Jason Freier of Hardball Capital, owner of the Fort Wayne Wizards, stands in the courtyard of Atlantic Station, a development in Atlanta that mixes retail stores, homes and restaurants. Freier points to it as an example of what could be done in downtown Fort Wayne. Photo by Ron Shawgo/The Journal Gazette
Jason Freier of Hardball Capital, owner of the Fort Wayne Wizards, stands in the courtyard of Atlantic Station, a development in Atlanta that mixes retail stores, homes and restaurants. Freier points to it as an example of what could be done in downtown Fort Wayne. Photo by Ron Shawgo/The Journal Gazette
By Ron Shawgo, The Journal Gazette

ATLANTA - You don't have to look out the ninth-floor windows of the sparkling new Southern Co. building to know that the profile of this city - burned by Sherman's army, birthplace of Martin Luther King Jr. and home to the 1996 summer Olympics - is dramatically changing.

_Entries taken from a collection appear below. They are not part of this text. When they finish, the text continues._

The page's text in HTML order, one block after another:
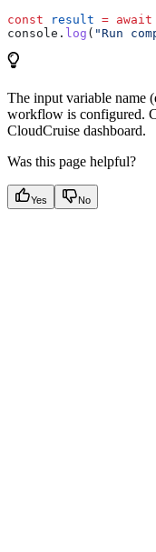
const result = await
console . log ( "Run
The input variable name
workflow is configured.
CloudCruise dashboard.
Was this page helpful?
Yes No
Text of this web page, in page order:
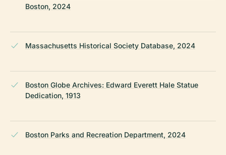
Boston, 2024
Massachusetts Historical Society Database, 2024
Boston Globe Archives: Edward Everett Hale Statue
Dedication, 1913
Boston Parks and Recreation Department, 2024
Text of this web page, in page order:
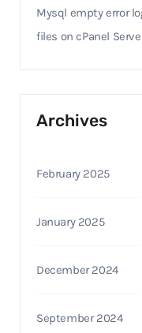
Mysql empty error
files on cPanel
Archives
February 2025
January 2025
December 2024
September 2024
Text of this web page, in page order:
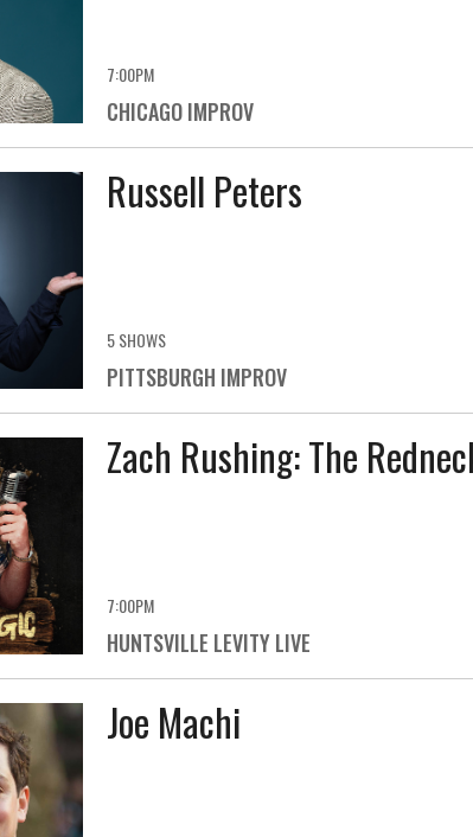
7:00PM
CHICAGO IMPROV
Russell Peters
5 SHOWS
PITTSBURGH IMPROV
Zach Rushing: The
7:00PM
HUNTSVILLE LEVITY LIVE
Joe Machi
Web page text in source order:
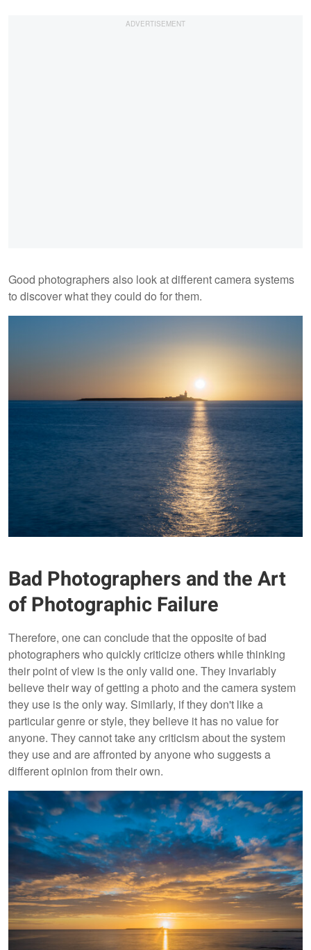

But gazing out one of the Southern Co.'s carpet-to-ceiling walls of glass gives some perspective to the shifting landscape below. And here, on the ninth floor, you'll find a major force behind that change and a hopeful player in reshaping downtown Fort Wayne, 650 miles north.

From these offices Barry Real Estate Cos. overlooks a nine-block chunk of prime real estate it owns in what the company has called the largest plot of land being developed in any major U.S. city.

While comparisons of Atlanta and Fort Wayne might be tenuous, the kind of mixed-use projects Barry and others are pursuing in Atlanta - those that combine offices, homes, stores and restaurants - is the kind Fort Wayne leaders see as a catalyst for downtown revival.